Supporting Edge AI (AI which you can run where your data is, not in the cloud) nicely fits my personal mission of “Strengthening individual power and independence”, so I help where I can. 🚀

Reply to this note

Please Login to reply.

Discussion

Is it supposed to be so slow? I am getting like 1 token a second on my m1 on 8 threads. Seems to work a bit faster in my ryzen on 16 threads, maybe not as optimized on apple silicon yet? His demo seemed much faster than mine though :/

Most likely you are doing something wrong… it should be reasonably fast.

How did you build it and how do you invoke it?

Use 4 threads, it’s much faster. How much RAM do you have?

You use a MacBook? I bet you haven’t abandoned nixOS of course, right?

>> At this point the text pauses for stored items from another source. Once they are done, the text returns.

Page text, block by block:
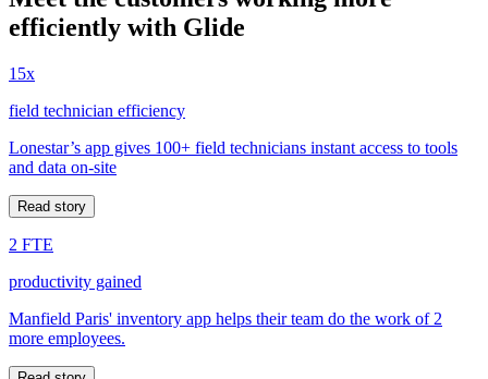
efficiently with Glide
15x
field technician efficiency
Lonestar’s app gives 100+ field technicians instant access to tools
and data on-site
Read story
2 FTE
productivity gained
Manfield Paris' inventory app helps their team do the work of 2
more employees.

It runs fast on my ryzen 1800x (nixos) on 16 threads:

system_info: n_threads = 16 / 16 | AVX = 1 | AVX2 = 1 | AVX512 = 0 | FMA = 1 | NEON = 0 | ARM_FMA = 0 | F16C = 1 | FP16_VA = 0 | WASM_SIMD = 0 | BLAS = 0 | SSE3 = 1 | VSX = 0

my m1 shows:

system_info: n_threads = 4 / 8 | AVX = 0 | AVX2 = 0 | AVX512 = 0 | FMA = 0 | NEON = 1 | ARM_FMA = 1 | F16C = 0 | FP16_VA = 1 | WASM_SIMD = 0 | BLAS = 1 | SSE3 = 0 | VSX = 0

using about 1.5GB of ram?

Nixpkgs work on macOS perfectly!

hi